UN HIMNO PARA EL JUVENIL

 

          No quiero colgar mis zapatos de tachones,

Ni doblar mi playera de juego, o arrumbar mi mochila;

tampoco enterrar mis recuerdos a tablones,

sin escribir mis sentimientos, el tren también se descarrila.

 

En el “juvenil” está lleno de historia, el futbol por filosofía no solo fue diversión,

practicado para armonizar cuerpo y mente.

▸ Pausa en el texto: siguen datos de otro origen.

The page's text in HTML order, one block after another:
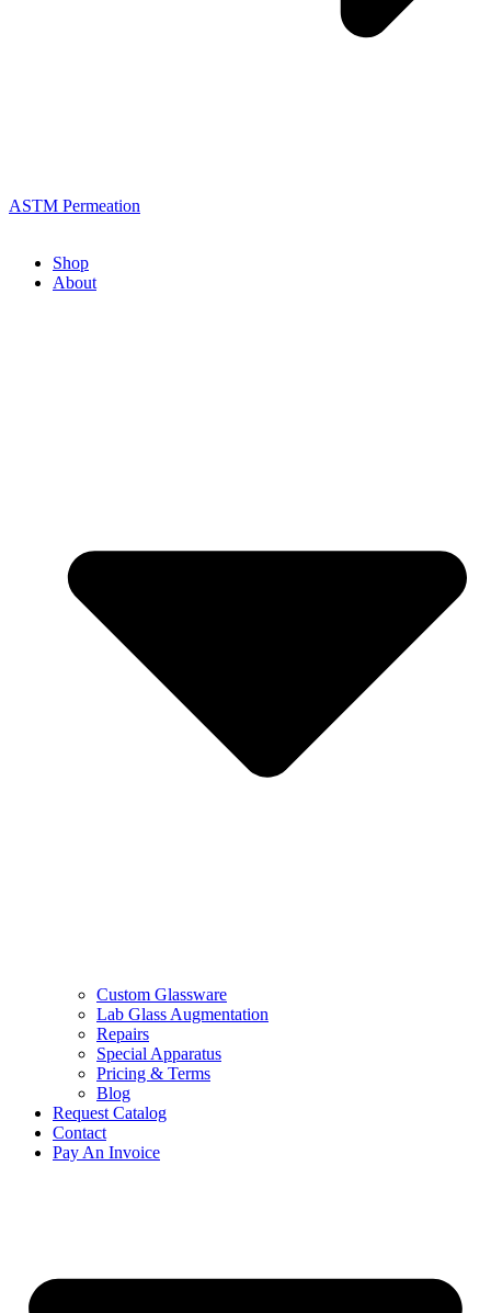
ASTM Permeation
Shop
About
Custom Glassware
Lab Glass Augmentation
Repairs
Special Apparatus
Pricing & Terms
Blog
Request Catalog
Contact
Pay An Invoice

La “hermandad” sigue siendo una defensa con devoción,

el esfuerzo en cada encuentro deportivo siempre estuvo presente.

 

Quien ideó el escudo pensó en lo imborrable,

representó lo humano y lo divino.

acomodó el color verde y el amarillo místico adorable,

todo lo encapsuló dentro de un corazón genuino.

 

Como si estuviera escuchando los gritos del aficionado, las porras, los regaños,

Los goles, las estrategias, los enfrentamientos,

se convierten en ecos de una emoción que duró años,

Hoy, solo son recuerdos de buenos sentimientos.

 

Con gran afecto menciono a mis compañeros de equipo,

con ellos fui feliz patear un balón.

Respeté a los equipos contrarios en cualquier campo,

pero, a la hora de la hora siempre con la visión de ser campeón.

 

¡Ya son cinco décadas, y te sigo amando con pasión!

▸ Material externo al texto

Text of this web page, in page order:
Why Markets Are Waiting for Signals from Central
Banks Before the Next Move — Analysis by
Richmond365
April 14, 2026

El gusto por tus colores se ha utilizado dentro de un campo de juego,

también para despedir al que se ha adelantado elevando nuestra oración,

te recordaré mientras en esta vida navego.

 

          Hablar del juvenil es dialogar en voz alta, escribe el poeta,

Grande es tu leyenda al horizonte señala,

Siempre sol, jamás silueta,

Lo deshonesto aquí reprueba.

 

el encuentro es nuestro, levanta el puño todo el equipo,

a divertirse grita el público,

yo me encargo de los goles, arremete el centro delantero.

Nuestro sentir; “si aquí seguimos, pues a darle, el deporte nos une”.

“por siempre “Juvenil” mientras el cuerpo y la mente nos favorezca”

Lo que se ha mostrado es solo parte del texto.